• Excerpted data
──────────

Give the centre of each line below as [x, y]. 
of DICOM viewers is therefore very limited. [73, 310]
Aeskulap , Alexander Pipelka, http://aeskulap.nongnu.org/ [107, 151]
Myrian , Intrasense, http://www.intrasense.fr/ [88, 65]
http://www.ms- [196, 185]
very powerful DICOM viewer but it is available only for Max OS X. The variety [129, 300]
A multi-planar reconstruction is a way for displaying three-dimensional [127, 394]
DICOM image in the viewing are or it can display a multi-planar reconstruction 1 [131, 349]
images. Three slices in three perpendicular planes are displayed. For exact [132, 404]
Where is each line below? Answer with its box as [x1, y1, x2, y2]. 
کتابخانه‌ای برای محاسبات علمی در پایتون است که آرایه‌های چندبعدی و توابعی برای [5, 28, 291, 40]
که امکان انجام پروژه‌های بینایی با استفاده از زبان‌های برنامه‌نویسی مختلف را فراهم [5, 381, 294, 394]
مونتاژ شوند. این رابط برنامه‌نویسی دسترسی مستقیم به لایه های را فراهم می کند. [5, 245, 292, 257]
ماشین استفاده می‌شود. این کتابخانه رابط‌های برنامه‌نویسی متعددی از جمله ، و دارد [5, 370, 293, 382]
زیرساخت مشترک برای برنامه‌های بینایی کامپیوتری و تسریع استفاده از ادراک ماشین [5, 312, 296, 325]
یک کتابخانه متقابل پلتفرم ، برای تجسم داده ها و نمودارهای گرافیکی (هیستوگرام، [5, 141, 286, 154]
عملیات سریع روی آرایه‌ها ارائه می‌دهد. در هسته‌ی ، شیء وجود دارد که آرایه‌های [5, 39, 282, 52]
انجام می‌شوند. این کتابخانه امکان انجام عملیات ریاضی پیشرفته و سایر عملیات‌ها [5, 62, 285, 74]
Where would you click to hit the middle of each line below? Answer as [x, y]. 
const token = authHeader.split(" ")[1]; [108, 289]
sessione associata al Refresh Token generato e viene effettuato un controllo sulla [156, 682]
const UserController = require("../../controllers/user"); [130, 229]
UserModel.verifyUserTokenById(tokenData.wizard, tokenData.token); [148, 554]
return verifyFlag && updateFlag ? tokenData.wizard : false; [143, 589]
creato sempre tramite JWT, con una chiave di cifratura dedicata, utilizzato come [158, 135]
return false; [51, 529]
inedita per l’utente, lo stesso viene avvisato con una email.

──────────

• Instructions to follow
Give the number of lines above that contain "viene", and nothing more.

• Response to this task
2